--- ENTRIES PROVIDED ---

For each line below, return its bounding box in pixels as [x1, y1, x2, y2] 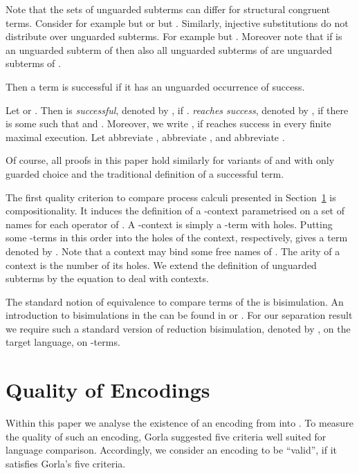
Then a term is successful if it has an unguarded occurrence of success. [6, 79, 305, 93]
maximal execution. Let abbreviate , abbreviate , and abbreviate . [6, 129, 285, 144]
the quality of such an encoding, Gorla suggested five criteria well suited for [6, 429, 326, 443]
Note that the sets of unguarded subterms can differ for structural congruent [6, 2, 331, 16]
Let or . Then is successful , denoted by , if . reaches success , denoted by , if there [6, 102, 349, 117]
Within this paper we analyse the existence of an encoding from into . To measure [6, 416, 353, 430]
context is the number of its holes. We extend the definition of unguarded [6, 257, 317, 272]
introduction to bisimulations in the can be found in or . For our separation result [6, 308, 353, 322]

---

__TASK TO CARRY OUT__. Write every record out again exactly, omitting the pictures they hold.

__OUTPUT OF THE EXERCISE__.
For each line below, return its bounding box in pixels as [x1, y1, x2, y2] 
Then a term is successful if it has an unguarded occurrence of success. [6, 79, 305, 93]
maximal execution. Let abbreviate , abbreviate , and abbreviate . [6, 129, 285, 144]
the quality of such an encoding, Gorla suggested five criteria well suited for [6, 429, 326, 443]
Note that the sets of unguarded subterms can differ for structural congruent [6, 2, 331, 16]
Let or . Then is successful , denoted by , if . reaches success , denoted by , if there [6, 102, 349, 117]
Within this paper we analyse the existence of an encoding from into . To measure [6, 416, 353, 430]
context is the number of its holes. We extend the definition of unguarded [6, 257, 317, 272]
introduction to bisimulations in the can be found in or . For our separation result [6, 308, 353, 322]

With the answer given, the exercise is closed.